The allure of living on a tropical island has drawn many colorful figures to Key Biscayne over the years. Among them was aviation pioneer Grover Cleveland Loening, whose resort occupied 2.5 acres at the tip of Harbor Point. He lived on the Key from the mid-1950s until his death on February 29, 1976.
Born in 1888 in Bremen, Germany, to an American diplomat, Loening came of age at the start of the aviation industry. In 1910, he was the first person in the United States to earn an aeronautical degree from Columbia University, and like many of his peers, he was in love with the work of Wilbur and Orville Wright. By 1905, the Wright brothers had become international celebrities after Wilbur managed to hold his plane in the air over a field in Dayton, Ohio for almost 40 minutes, proving sustained flight was possible. and ushering in a new era in transportation.
Four years after that flight, as part of an international exhibition, the Wright Brothers were hired to fly over New York City in what has been called one of the greatest shows ever to be staged in the city. They shipped their plane from Dayton to a hangar on Governors Island, located at the foot of Manhattan in New York Harbor. Ships from all over the world were anchored there for the festivities, including the British liner RMS Lusitania. The whole city was in turmoil.
Loening’s mother, Hermine Rubino, had obtained a letter of introduction for her son to meet the Wright brothers. It was a day the young aeronautical engineering student would never forget. After making his way through the crowds on Governors Island, Loening broke through the security fence and approached the hangar where Wilbur was making final adjustments to the plane’s engine.
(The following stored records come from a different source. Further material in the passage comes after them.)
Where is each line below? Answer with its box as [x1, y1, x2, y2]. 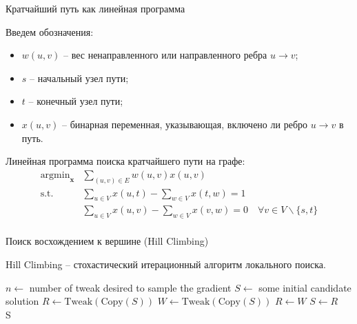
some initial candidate [258, 280, 351, 294]
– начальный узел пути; [30, 70, 129, 85]
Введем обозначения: [6, 24, 94, 39]
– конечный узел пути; [28, 94, 123, 108]
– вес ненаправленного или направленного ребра [63, 48, 267, 62]
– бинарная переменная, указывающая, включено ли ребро [61, 117, 308, 131]
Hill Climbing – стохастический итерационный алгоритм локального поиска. [6, 256, 326, 271]
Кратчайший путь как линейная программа [6, 1, 185, 15]
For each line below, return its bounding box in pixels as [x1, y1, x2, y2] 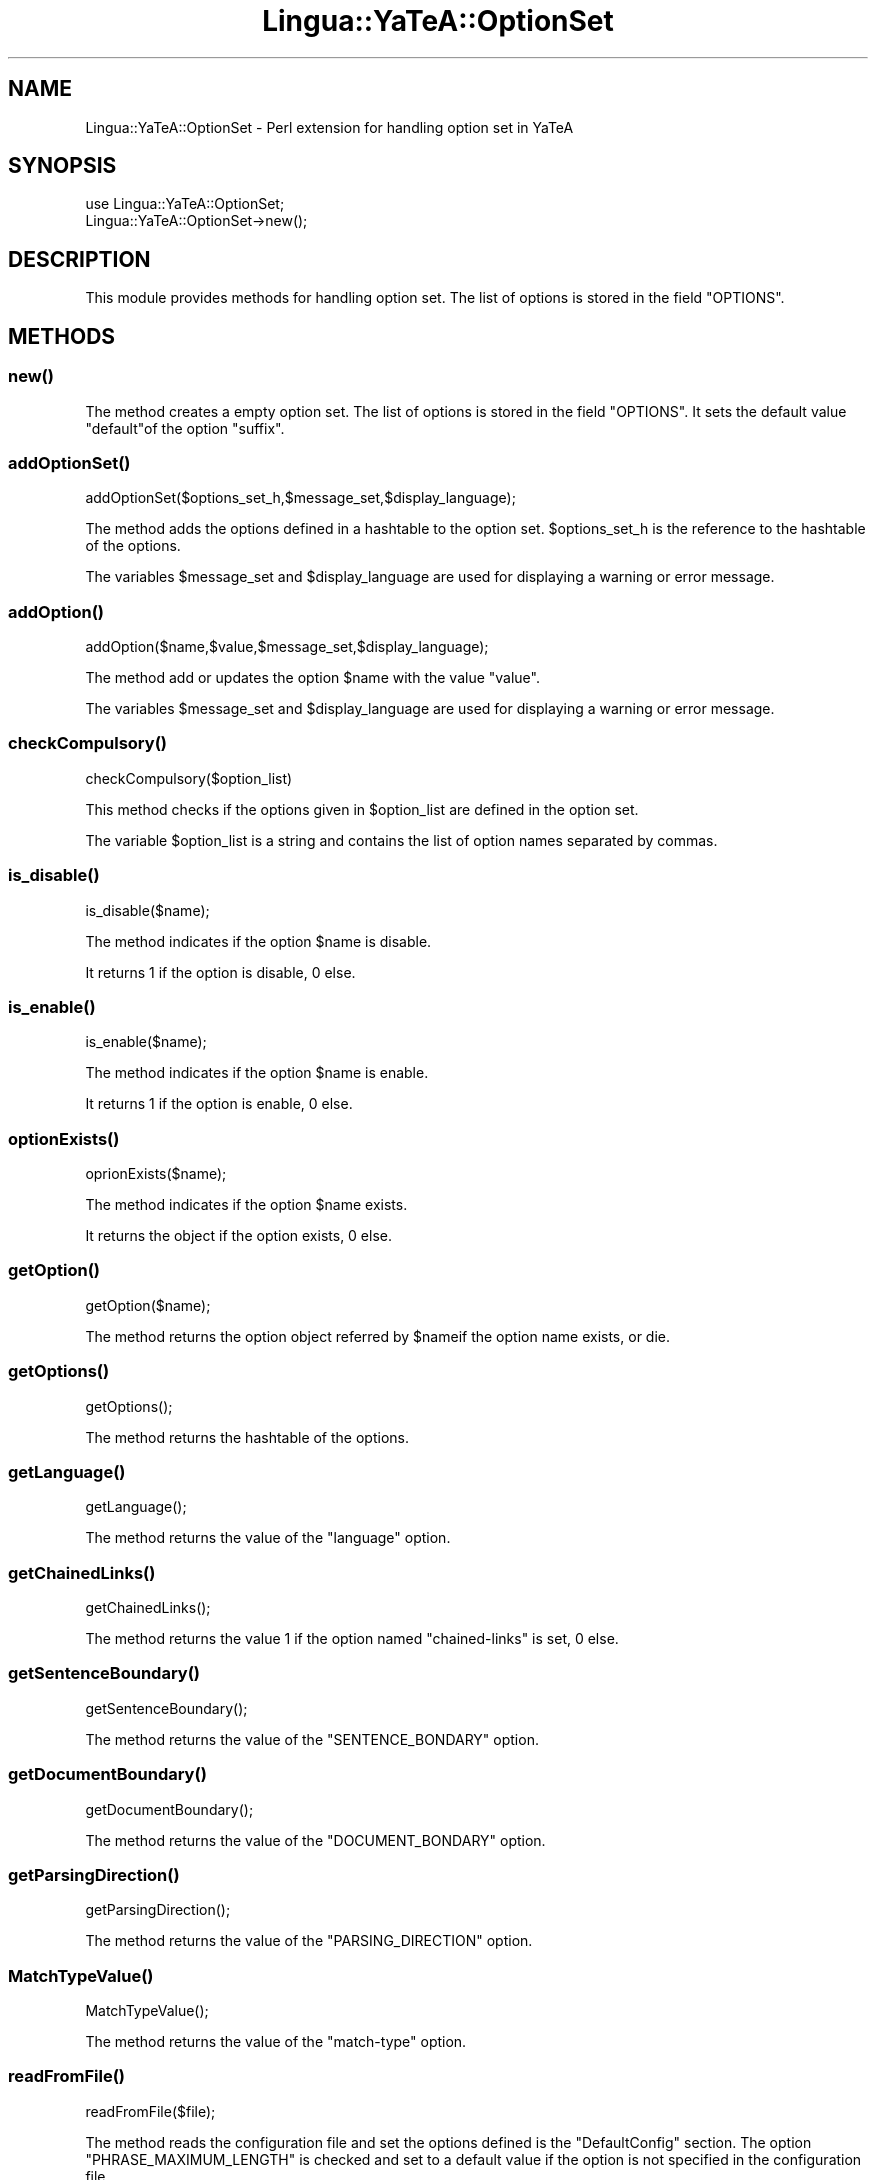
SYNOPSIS [8, 153, 117, 179]
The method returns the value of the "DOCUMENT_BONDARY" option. [85, 1831, 546, 1849]
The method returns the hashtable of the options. [85, 1428, 409, 1446]
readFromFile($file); [85, 2102, 216, 2120]
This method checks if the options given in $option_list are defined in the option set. [85, 800, 639, 818]
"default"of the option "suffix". [85, 419, 285, 437]
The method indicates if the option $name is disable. [85, 932, 432, 950]
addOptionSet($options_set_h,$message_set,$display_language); [85, 489, 516, 507]
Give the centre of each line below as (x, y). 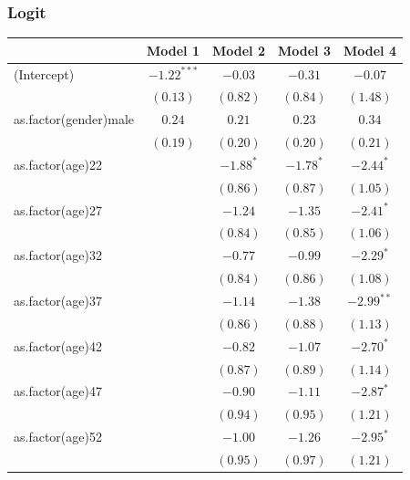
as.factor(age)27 (58, 209)
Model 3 (304, 50)
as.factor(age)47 (58, 391)
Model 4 (370, 50)
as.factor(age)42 (58, 345)
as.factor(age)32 (58, 255)
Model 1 (173, 50)
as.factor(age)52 (58, 437)
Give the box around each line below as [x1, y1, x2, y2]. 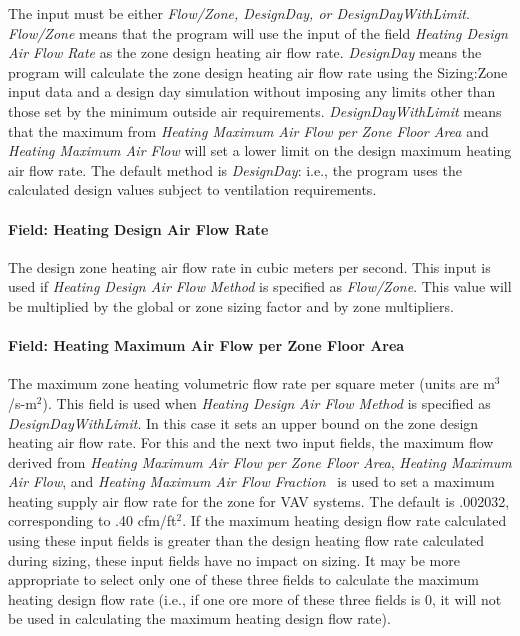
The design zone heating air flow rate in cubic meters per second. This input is [8, 256, 491, 277]
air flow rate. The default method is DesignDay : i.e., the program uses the [8, 159, 462, 180]
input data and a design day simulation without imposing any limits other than [8, 81, 496, 102]
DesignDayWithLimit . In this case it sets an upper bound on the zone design [8, 412, 479, 433]
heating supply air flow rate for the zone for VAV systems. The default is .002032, [8, 490, 510, 511]
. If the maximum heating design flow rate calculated [182, 510, 507, 531]
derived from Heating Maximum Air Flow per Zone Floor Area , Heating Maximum [8, 451, 512, 472]
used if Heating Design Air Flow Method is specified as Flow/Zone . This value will [8, 276, 512, 297]
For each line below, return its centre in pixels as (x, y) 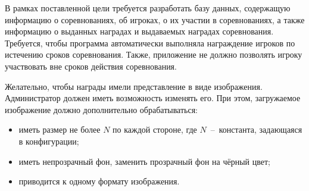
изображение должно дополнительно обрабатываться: (102, 109)
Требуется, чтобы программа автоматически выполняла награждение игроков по (150, 43)
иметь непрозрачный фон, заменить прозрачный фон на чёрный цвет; (145, 161)
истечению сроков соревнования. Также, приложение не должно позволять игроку (154, 54)
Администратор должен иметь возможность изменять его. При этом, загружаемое (153, 98)
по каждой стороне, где (155, 129)
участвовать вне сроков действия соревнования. (91, 66)
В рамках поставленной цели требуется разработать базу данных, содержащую (148, 8)

Nicely dressed in an elegant three-piece suit, Loening approached his idol and handed him the letter. Wilbur barely glanced at the paper before returning to his work. Not knowing what to do, Loening stood there awkwardly, until Wilbur looked up and said, “If you stand there, can you at least wipe that puddle of oil off the floor?” Grover found a rag and quickly got to work. When the rag became saturated, he took out his handkerchief to finish the job. He waited a few more minutes, but received no further acknowledgments from Wilbur and left the meeting disheartened.
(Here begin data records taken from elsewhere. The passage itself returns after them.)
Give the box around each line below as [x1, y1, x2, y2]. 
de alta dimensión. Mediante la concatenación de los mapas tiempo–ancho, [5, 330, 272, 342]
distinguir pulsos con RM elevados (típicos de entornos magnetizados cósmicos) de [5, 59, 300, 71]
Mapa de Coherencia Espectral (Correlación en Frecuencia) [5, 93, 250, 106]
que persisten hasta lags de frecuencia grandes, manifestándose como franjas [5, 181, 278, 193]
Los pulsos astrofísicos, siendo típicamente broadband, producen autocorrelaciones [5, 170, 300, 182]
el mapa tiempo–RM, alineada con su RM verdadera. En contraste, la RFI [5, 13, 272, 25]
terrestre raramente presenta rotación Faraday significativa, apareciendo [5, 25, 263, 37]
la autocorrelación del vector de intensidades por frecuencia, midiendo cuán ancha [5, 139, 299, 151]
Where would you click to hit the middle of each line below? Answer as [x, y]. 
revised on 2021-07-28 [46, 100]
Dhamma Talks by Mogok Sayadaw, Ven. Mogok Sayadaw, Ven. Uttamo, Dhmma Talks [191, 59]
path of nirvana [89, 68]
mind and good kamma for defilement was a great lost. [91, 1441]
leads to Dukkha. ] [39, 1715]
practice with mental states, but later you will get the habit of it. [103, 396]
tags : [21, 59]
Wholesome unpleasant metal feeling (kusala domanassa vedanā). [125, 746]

Wilbur’s flight over the city was delayed by several days due to weather conditions. But on the morning of September 29, 1909, his plane finally took off. It circled over New York Harbor at an altitude of 200 feet, circling the Statue of Liberty to the sound of ships hissing and blowing horns below. Wilbur then turned around and walked up the Hudson River to Grant’s Tomb before returning to Governors Island.
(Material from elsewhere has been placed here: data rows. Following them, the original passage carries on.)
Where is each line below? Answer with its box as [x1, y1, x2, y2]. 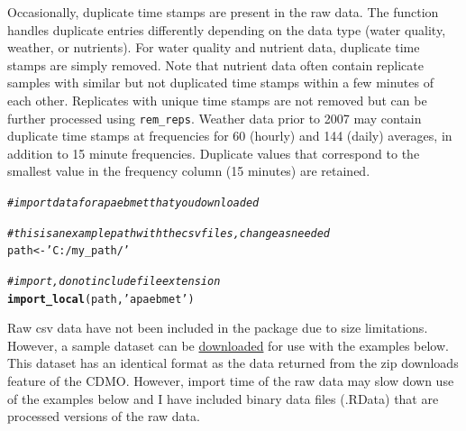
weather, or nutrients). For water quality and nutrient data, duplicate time [7, 38, 420, 57]
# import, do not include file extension [7, 274, 221, 288]
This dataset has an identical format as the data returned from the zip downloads [7, 353, 459, 372]
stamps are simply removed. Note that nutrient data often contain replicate [7, 55, 424, 74]
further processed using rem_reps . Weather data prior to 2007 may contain [7, 108, 422, 127]
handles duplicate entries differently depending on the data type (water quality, [7, 20, 446, 39]
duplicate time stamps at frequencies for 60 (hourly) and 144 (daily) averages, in [7, 126, 452, 145]
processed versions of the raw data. [7, 407, 200, 426]
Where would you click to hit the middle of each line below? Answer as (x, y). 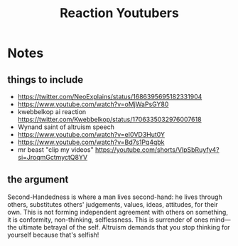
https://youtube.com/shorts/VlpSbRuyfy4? (157, 150)
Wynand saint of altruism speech (66, 127)
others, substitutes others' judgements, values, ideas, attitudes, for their (113, 204)
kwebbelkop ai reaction (52, 112)
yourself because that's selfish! (53, 235)
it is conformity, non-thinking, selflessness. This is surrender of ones (108, 220)
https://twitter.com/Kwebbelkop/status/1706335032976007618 (109, 119)
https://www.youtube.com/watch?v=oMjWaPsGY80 (93, 104)
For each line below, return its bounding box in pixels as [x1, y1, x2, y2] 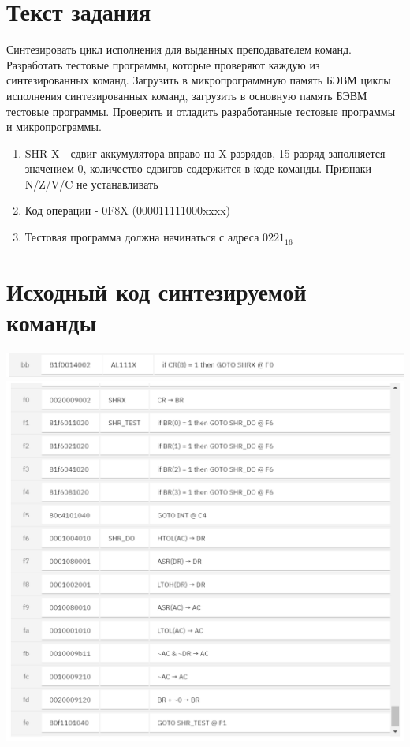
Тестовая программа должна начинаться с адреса [24, 229, 259, 245]
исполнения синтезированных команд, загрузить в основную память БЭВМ [6, 87, 367, 103]
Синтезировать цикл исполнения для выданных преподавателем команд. [6, 41, 352, 58]
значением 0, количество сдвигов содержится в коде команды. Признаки [24, 160, 371, 177]
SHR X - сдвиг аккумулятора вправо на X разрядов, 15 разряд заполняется [24, 144, 386, 161]
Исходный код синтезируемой [6, 275, 307, 307]
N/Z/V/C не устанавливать [24, 175, 158, 192]
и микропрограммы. [6, 118, 102, 135]
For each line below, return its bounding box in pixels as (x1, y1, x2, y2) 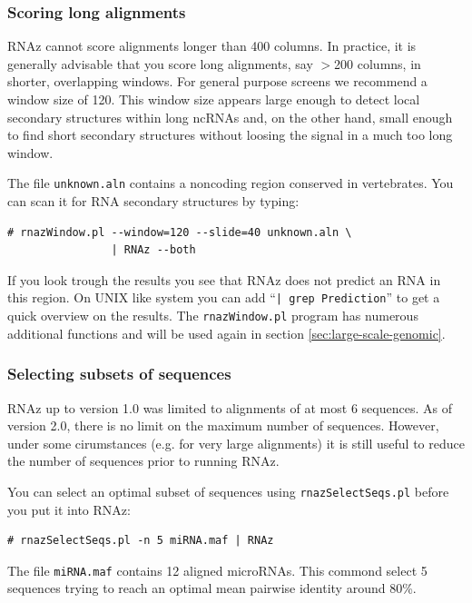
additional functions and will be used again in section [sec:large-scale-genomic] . (7, 323, 446, 342)
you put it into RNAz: (7, 499, 131, 519)
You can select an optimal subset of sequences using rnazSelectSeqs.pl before (7, 481, 449, 500)
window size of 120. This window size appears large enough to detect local (7, 90, 420, 108)
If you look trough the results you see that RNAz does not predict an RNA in (7, 270, 441, 289)
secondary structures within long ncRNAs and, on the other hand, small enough (7, 107, 453, 126)
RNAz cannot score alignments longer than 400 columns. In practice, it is (7, 36, 417, 55)
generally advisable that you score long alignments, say (7, 54, 313, 73)

As one reporter at the time described the sensational news of the flight, “a slight form of hysteria” set in the crowd when Wilbur’s plane landed. A million people had seen a plane in flight for the first time.
Despite the brevity of their initial meeting, Loening must have made a good impression on Wilbur because, a year later, he was offered a job with the brothers. “Orville liked airplanes but didn’t take the time to answer letters. I was able to help him with this part of the business and we had a lot of discussions about the design of the planes, ”Loening said.
The fateful meeting at the New York hangar, Loening would later say, was his first step towards a successful career in the aviation industry. He would become famous and fortune as a pilot, aircraft designer and aircraft manufacturer.
Loening reportedly first saw Key Biscayne on a fishing trip to Biscayne Bay in the early 1950s. He must have liked what he saw, as he bought 2.5 acres of prime land. order at the tip of Harbor Point. There he designed and built a house called “Southgrove”. Loening was no architect, however, and he seemed to favor function over form. The “house” consisted of several squat buildings with flat roofs. According to former Key resident Arden Schumann, “The interior of his house was not luxurious at all. I remember he had many awards and various airplane parts on display.
In the mid-1960s, when President Richard Nixon established his Winter White House just down the street from Southgate, Loening initially gave the Secret Service permission to land the Presidential helicopter on his property. But he grew tired of security and canceled the deal after a friend, who was invited to dinner, was denied access to the area. A helipad was then built next to the Winter White House.
After Loening’s death in 1976, the house was opened to the public for a weekend before most of the content – including his personal papers and awards – was shipped to the Smithsonian National Air and Space Museum in Washington, DC.
There have been many advancements in aviation technology, but pilots and designers still rely today on the basic lessons learned by Wilbur, Orville and our hometown aviation pioneer, Grover Loening.